:: Material for this exercise ::
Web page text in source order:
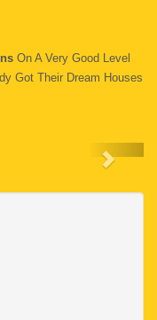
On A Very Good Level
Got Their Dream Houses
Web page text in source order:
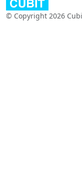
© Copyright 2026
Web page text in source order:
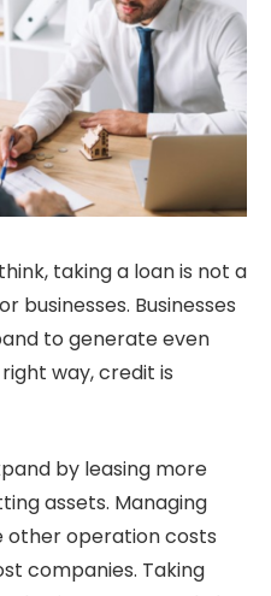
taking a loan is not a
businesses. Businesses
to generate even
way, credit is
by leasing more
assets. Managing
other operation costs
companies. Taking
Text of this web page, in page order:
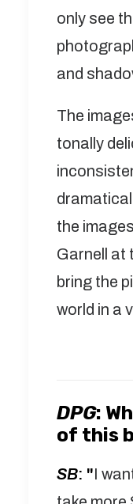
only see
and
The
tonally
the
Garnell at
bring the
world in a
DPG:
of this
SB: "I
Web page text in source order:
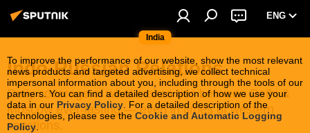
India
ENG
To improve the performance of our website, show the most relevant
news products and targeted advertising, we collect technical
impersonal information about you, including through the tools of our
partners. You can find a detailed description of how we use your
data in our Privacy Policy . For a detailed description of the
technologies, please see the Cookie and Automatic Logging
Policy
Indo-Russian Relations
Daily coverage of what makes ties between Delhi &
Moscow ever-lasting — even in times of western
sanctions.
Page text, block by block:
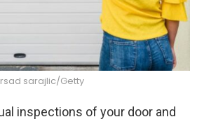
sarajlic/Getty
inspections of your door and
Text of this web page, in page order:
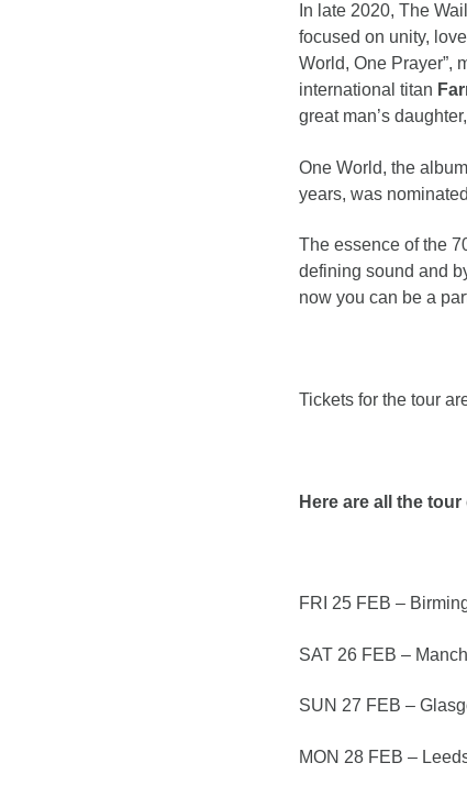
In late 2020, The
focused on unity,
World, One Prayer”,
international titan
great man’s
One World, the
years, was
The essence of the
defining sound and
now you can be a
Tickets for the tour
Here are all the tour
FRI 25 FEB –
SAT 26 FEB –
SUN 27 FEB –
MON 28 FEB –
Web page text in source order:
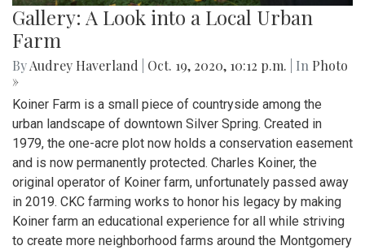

:: Task objective ::
Only the lines starting at the one that holds "Page text, block" and ending at the last line of the data belong in your answer. Please set them down exactly and omit the pictures.

:: Exercise answer ::
Page text, block by block:
sarajlic/Getty
inspections of your door and
Text of this web page, in page order:
In late 2020, The
focused on unity,
World, One Prayer”,
international titan
great man’s
One World, the
years, was
The essence of the
defining sound and
now you can be a
Tickets for the tour
Here are all the tour
FRI 25 FEB –
SAT 26 FEB –
SUN 27 FEB –
MON 28 FEB –
Web page text in source order:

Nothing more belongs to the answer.